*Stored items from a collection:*

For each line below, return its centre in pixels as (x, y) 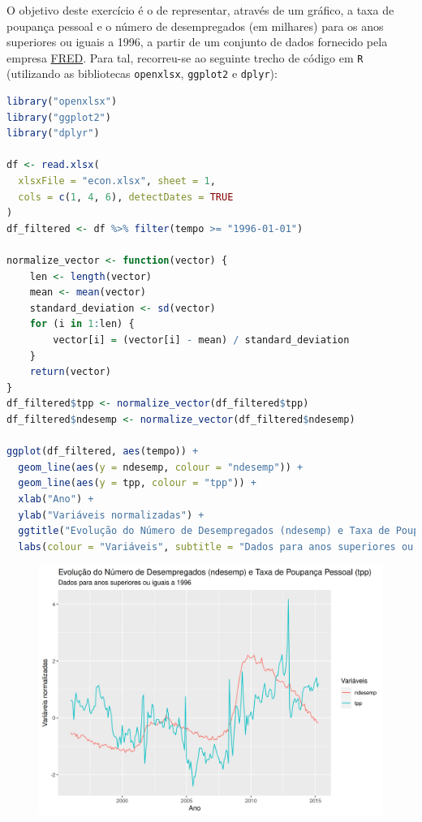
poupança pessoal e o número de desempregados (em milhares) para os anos (195, 26)
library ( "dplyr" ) (53, 133)
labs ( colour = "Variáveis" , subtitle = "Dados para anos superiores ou (216, 547)
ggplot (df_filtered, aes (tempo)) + (103, 452)
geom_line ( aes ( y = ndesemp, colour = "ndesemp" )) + (161, 467)
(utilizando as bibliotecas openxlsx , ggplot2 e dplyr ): (142, 73)
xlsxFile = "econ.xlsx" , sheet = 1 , (117, 181)
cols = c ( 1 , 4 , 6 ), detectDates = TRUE (126, 197)
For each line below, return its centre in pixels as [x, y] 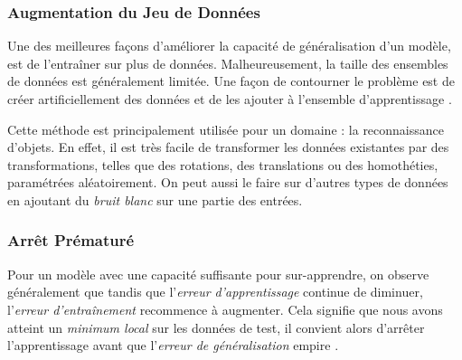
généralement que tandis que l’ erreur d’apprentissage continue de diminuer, [215, 292]
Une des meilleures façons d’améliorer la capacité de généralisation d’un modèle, [229, 46]
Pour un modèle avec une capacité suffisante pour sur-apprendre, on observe [218, 274]
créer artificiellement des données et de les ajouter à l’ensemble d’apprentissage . [230, 99]
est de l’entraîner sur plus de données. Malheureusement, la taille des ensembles [228, 63]
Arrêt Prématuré [71, 240]
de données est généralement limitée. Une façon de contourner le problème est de [231, 81]
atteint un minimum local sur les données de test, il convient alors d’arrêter [216, 327]
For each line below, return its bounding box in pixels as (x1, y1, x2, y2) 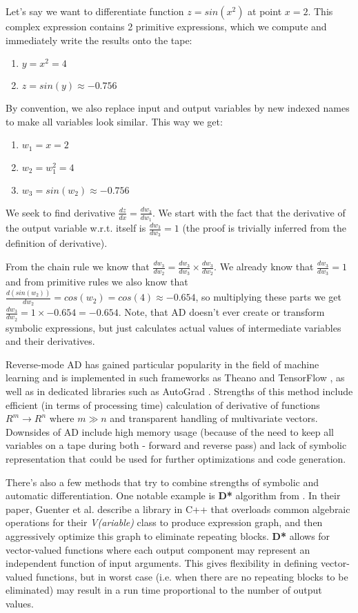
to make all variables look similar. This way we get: (6, 114, 223, 128)
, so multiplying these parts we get (195, 290, 341, 304)
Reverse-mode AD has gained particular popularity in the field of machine (6, 356, 319, 371)
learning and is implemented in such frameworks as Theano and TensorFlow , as (6, 370, 345, 385)
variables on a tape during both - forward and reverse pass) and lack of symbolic (6, 438, 347, 452)
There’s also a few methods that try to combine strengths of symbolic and (6, 474, 319, 489)
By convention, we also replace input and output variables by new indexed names (6, 101, 350, 115)
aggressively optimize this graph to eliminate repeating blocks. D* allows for (6, 528, 330, 543)
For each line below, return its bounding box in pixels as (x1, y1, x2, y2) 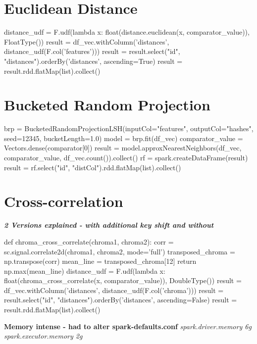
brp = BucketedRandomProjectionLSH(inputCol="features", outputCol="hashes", (4, 123, 254, 134)
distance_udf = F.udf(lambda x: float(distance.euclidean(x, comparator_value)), (4, 27, 250, 37)
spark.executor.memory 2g (4, 331, 83, 341)
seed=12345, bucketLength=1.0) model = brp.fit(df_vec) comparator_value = (4, 133, 243, 143)
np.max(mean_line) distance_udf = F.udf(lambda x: (4, 265, 165, 276)
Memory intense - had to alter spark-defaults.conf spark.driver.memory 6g (4, 321, 252, 331)
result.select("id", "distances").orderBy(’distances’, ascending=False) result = (4, 295, 237, 305)
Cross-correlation (4, 191, 123, 211)

*WORK TASK:* From the first line to the last, repeat the entries exactly and leave out the pictures.

*RESPONSE BOX:*
For each line below, return its centre in pixels as (x, y) 
poupança pessoal e o número de desempregados (em milhares) para os anos (195, 26)
library ( "dplyr" ) (53, 133)
labs ( colour = "Variáveis" , subtitle = "Dados para anos superiores ou (216, 547)
ggplot (df_filtered, aes (tempo)) + (103, 452)
geom_line ( aes ( y = ndesemp, colour = "ndesemp" )) + (161, 467)
(utilizando as bibliotecas openxlsx , ggplot2 e dplyr ): (142, 73)
xlsxFile = "econ.xlsx" , sheet = 1 , (117, 181)
cols = c ( 1 , 4 , 6 ), detectDates = TRUE (126, 197)
For each line below, return its centre in pixels as [x, y] 
généralement que tandis que l’ erreur d’apprentissage continue de diminuer, [215, 292]
Une des meilleures façons d’améliorer la capacité de généralisation d’un modèle, [229, 46]
Pour un modèle avec une capacité suffisante pour sur-apprendre, on observe [218, 274]
créer artificiellement des données et de les ajouter à l’ensemble d’apprentissage . [230, 99]
est de l’entraîner sur plus de données. Malheureusement, la taille des ensembles [228, 63]
Arrêt Prématuré [71, 240]
de données est généralement limitée. Une façon de contourner le problème est de [231, 81]
atteint un minimum local sur les données de test, il convient alors d’arrêter [216, 327]
For each line below, return its bounding box in pixels as (x1, y1, x2, y2) 
to make all variables look similar. This way we get: (6, 114, 223, 128)
, so multiplying these parts we get (195, 290, 341, 304)
Reverse-mode AD has gained particular popularity in the field of machine (6, 356, 319, 371)
learning and is implemented in such frameworks as Theano and TensorFlow , as (6, 370, 345, 385)
variables on a tape during both - forward and reverse pass) and lack of symbolic (6, 438, 347, 452)
There’s also a few methods that try to combine strengths of symbolic and (6, 474, 319, 489)
By convention, we also replace input and output variables by new indexed names (6, 101, 350, 115)
aggressively optimize this graph to eliminate repeating blocks. D* allows for (6, 528, 330, 543)
For each line below, return its bounding box in pixels as (x1, y1, x2, y2) 
brp = BucketedRandomProjectionLSH(inputCol="features", outputCol="hashes", (4, 123, 254, 134)
distance_udf = F.udf(lambda x: float(distance.euclidean(x, comparator_value)), (4, 27, 250, 37)
spark.executor.memory 2g (4, 331, 83, 341)
seed=12345, bucketLength=1.0) model = brp.fit(df_vec) comparator_value = (4, 133, 243, 143)
np.max(mean_line) distance_udf = F.udf(lambda x: (4, 265, 165, 276)
Memory intense - had to alter spark-defaults.conf spark.driver.memory 6g (4, 321, 252, 331)
result.select("id", "distances").orderBy(’distances’, ascending=False) result = (4, 295, 237, 305)
Cross-correlation (4, 191, 123, 211)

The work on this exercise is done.